A lot of people these days, for a variety of reasons, are feeling like Ahab: caught in an inescapable mishap, bewildered, angry, maybe even hopeless. More vulnerability, more generous compassion, at such times may seem like the worst possible prescription, especially if we look at vulnerability and compassion the way Ahab does. After he returns from his meeting with Captain Boomer, Ahab, having cracked his prosthesis in his hasty exit, needs the Pequod's carpenter to make him another leg. Bemoaning the fact that, "proud as a Greek god," he must stand "debtor to this blockhead for a bone to stand on!" Ahab curses what he calls "that mortal interindebtedness" (1297). Denying the "unaccountable, cunning life-principle," Ahab can see assistance only as debt, and debt only as [End Page 23] weakness (1293). But as my London encounters show, it is far better, far braver, to give ourselves to our positive, pleasurable, transformative attachments to the world, and especially our generous and compassionate attachment to each other.
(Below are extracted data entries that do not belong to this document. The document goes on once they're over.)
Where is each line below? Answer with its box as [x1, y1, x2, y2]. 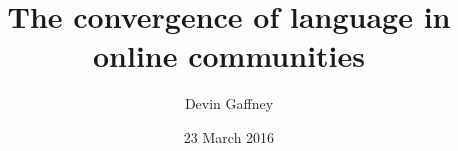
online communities [92, 35, 366, 76]
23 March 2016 [183, 126, 275, 147]
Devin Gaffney [184, 93, 274, 114]
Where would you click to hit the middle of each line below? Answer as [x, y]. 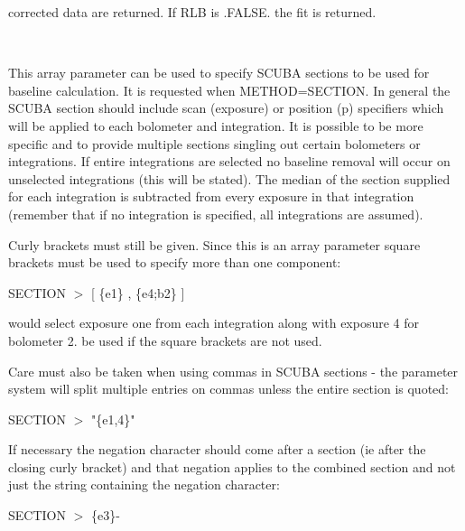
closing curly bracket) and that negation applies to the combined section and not [232, 466]
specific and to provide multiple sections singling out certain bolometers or [214, 143]
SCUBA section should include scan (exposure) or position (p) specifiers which [226, 108]
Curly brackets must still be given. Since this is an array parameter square [214, 244]
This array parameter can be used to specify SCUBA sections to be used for [219, 73]
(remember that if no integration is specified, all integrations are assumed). [216, 214]
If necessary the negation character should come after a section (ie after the [217, 449]
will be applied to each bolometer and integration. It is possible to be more [216, 125]
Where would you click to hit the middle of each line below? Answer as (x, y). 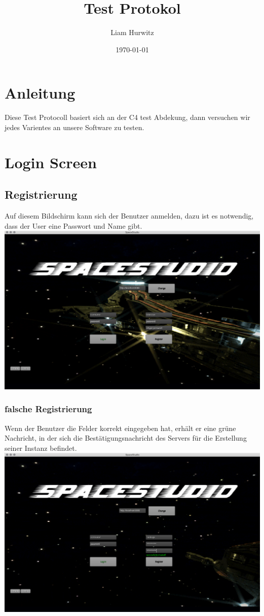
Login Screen (51, 162)
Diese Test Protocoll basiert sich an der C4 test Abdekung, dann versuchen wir (127, 117)
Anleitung (40, 93)
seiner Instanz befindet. (41, 448)
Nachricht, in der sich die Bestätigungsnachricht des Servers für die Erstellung (126, 438)
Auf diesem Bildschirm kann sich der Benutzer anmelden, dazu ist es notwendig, (129, 216)
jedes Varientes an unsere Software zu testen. (74, 127)
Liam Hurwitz (132, 32)

Christopher Castiglia is Distinguished Professor of English at the Pennsylvania State University, where he co-founded C19. He is the author of several studies of nineteenth-century American literature, including Bound and Determined: Captivity, Culture-Crossing, and White Womanhood from Mary Rowlandson to Patty Hearst (Chicago, 1996); Interior States: Institutional Consciousness and the Inner Life of Democracy in the Antebellum United States (Duke, 2008); and, this year, The Practices of Hope: Literary Criticism in Disenchanted Times (NYU, 2017). He was, with Dana D. Nelson, a founding editor of J19.